6. National Pension System (NPS)

This is a voluntary retirement scheme. By investing in this, you can collect money for retirement and can take monthly pension after retirement. In this you can save up to Rs 2 lakh as tax. You can save tax up to Rs 1.5 lakh under 80C, but you can save additional tax of Rs 50,000 under 80CCD (1B).

7. Home Loan Repayment (Principal) 

When paying home loan EMI, you would know that it consists of two parts, first principal amount and second interest. On the principal amount, you can save up to Rs 1.5 lakh annually under 80C. Whereas a separate tax benefit is available on interest.

8. Tuition Fee:

If you pay tuition fees for the education of children, then you can claim 1.5 lakh rupees under 80C.

9. Employees’ Provident Fund (EPF)

Employees working in the organized sector invest 12% of their earnings in EPF every month. Under 80C, an exemption of up to 1.5 lakh is available on this annually.

10. Senior Citizen Savings Scheme The

Senior Citizen Savings Scheme is of 5 years. This scheme is for those people who have crossed the age of 60. Generally its interest rates are higher than FD. Its interest rate for the April-June quarter is 7.4%.

11. Sukanya Samriddhi Yojana (SSA)

The scheme of the Modi government is very good for those parents who have girls.
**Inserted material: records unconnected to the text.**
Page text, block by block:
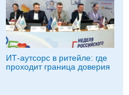
ИТ-аутсорс в ритейле: где
проходит граница доверия
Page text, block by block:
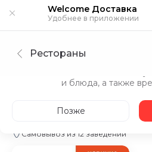
Welcome Доставка
Удобнее в приложении
25—35
Самовывоз из 12 заведений
Рестораны
и блюда, а также
Позже
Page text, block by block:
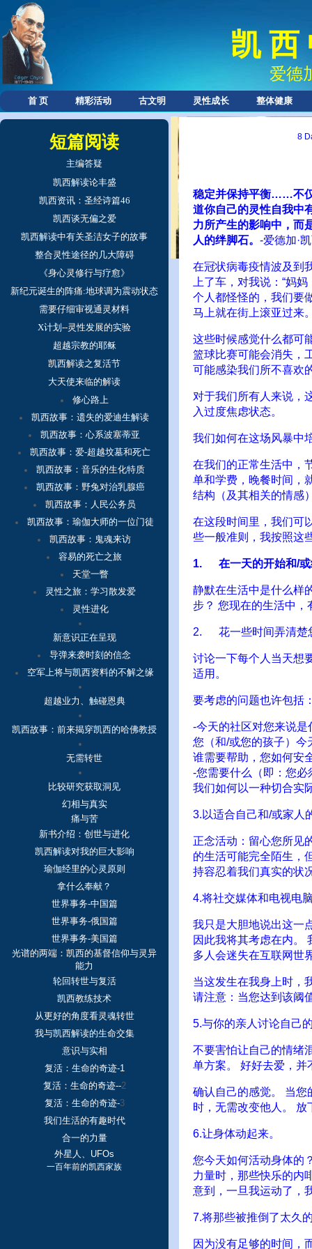
首 页 精彩活动 古文明 灵性成长 整体健康
凯 西
爱德
8
稳定并保持平衡……不
道你自己的灵性自我中
力所产生的影响中，而
人的绊脚石。 -爱德加·
在冠状病毒疫情波及到
上了车，对我说：“妈
个人都怪怪的，我们要
马上就在街上滚亚过来
这些时候感觉什么都可
篮球比赛可能会消失，
可能感染我们所不喜欢
对于我们所有人来说，
入过度焦虑状态。
我们如何在这场风暴中
在我们的正常生活中，
单和学费，晚餐时间，
结构（及其相关的情感
在这段时间里，我们可
些一般准则，我按照这
1. 在一天的开始和/或
静默在生活中是什么样
步？ 您现在的生活中，
2. 花一些时间弄清楚
讨论一下每个人当天想
适用。
要考虑的问题也许包括
-今天的社区对您来说是
您（和/或您的孩子）今
谁需要帮助，您如何安
-您需要什么（即：您
我们如何以一种切合实
3.以适合自己和/或家人
正念活动：留心您所见
的生活可能完全陌生，
持容忍着我们真实的状
4.将社交媒体和电视电
我只是大胆地说出这一
因此我将其考虑在内。
多人会迷失在互联网世
当这发生在我身上时，
请注意：当您达到该阈
5.与你的亲人讨论自己
不要害怕让自己的情绪
单方案。 好好去爱，并
确认自己的感觉。 当您
时，无需改变他人。
6.让身体动起来。
您今天如何活动身体的
力量时，那些快乐的内
意到，一旦我运动了，
7.将那些被推倒了太久
因为没有足够的时间，
短篇阅读
主编答疑
凯西解读论丰盛
凯西资讯：圣经诗篇46
凯西谈无偏之爱
凯西解读中有关圣洁女子的故事
整合灵性途径的几大障碍
《身心灵修行与疗愈》
新纪元诞生的阵痛:地球调为震动状态
需要仔细审视通灵材料
X计划--灵性发展的实验
超越宗教的耶稣
凯西解读之复活节
大天使来临的解读
修心路上
凯西故事： 遗失的爱迪生解读
凯西故事：心系波塞蒂亚
凯西故事：爱-超越坟墓和死亡
凯西故事：音乐的生化特质
凯西故事：野兔对治乳腺癌
凯西故事：人民公务员
凯西故事：瑜伽大师的一位门徒
凯西故事：鬼魂来访
容易的死亡之旅
天堂一瞥
灵性之旅：学习散发爱
灵性进化
新意识正在呈现
导弹来袭时刻的信念
空军上将与凯西资料的不解之缘
超越业力、触碰恩典
凯西故事： 前来揭穿凯西的哈佛教授
无需转世
比较研究获取洞见
幻相与真实
痛与苦
新书介绍：创世与进化
凯西解读对我的巨大影响
瑜伽经里的心灵原则
拿什么奉献？
世界事务-中国篇
世界事务-俄国篇
世界事务-美国篇
光谱的两端：凯西的基督信仰与灵异
能力
轮回转世与复活
凯西教练技术
从更好的角度看灵魂转世
我与凯西解读的生命交集
意识与实相
复活：生命的奇迹-1
复活：生命的奇迹--2
复活：生命的奇迹-3
我们生活的有趣时代
合一的力量
外星人、UFOs
一百年前的凯西家族
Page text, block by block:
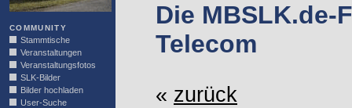
COMMUNITY
Stammtische
Veranstaltungen
Veranstaltungsfotos
SLK-Bilder
Bilder hochladen
User-Suche
Die MBSLK.de-
Telecom
« zurück
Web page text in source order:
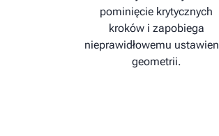
pominięcie krytycznych
kroków i zapobiega
nieprawidłowemu
geometrii.
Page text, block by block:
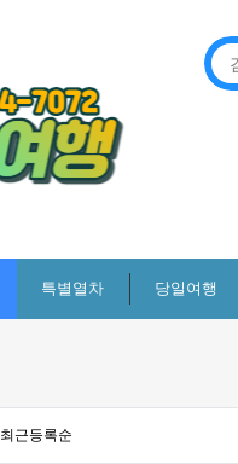
특별열차 당일여행
최근등록순
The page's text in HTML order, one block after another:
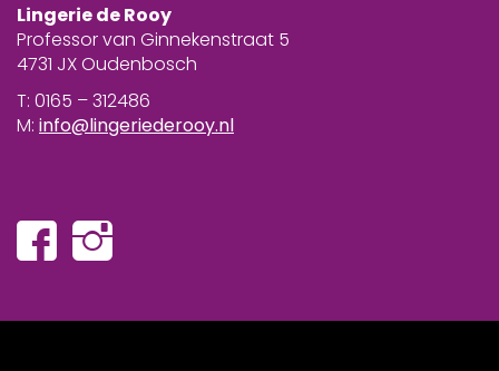
Lingerie de Rooy
Professor van Ginnekenstraat 5
4731 JX Oudenbosch
T: 0165 – 312486
M: info@lingeriederooy.nl

Under this scheme, you can open a Sukanya Samriddhi Yojana account for a girl below the age of 10 years. The term of this scheme is till 21 years or till she gets married after 18 years. It comes under the category of EEE, that is, investment, interest and maturity are not taxed on anyone. As in PPF. You can start this scheme with an investment of Rs 250 to Rs 1.5 lakh per annum. At present, it is getting an interest of 7.6%.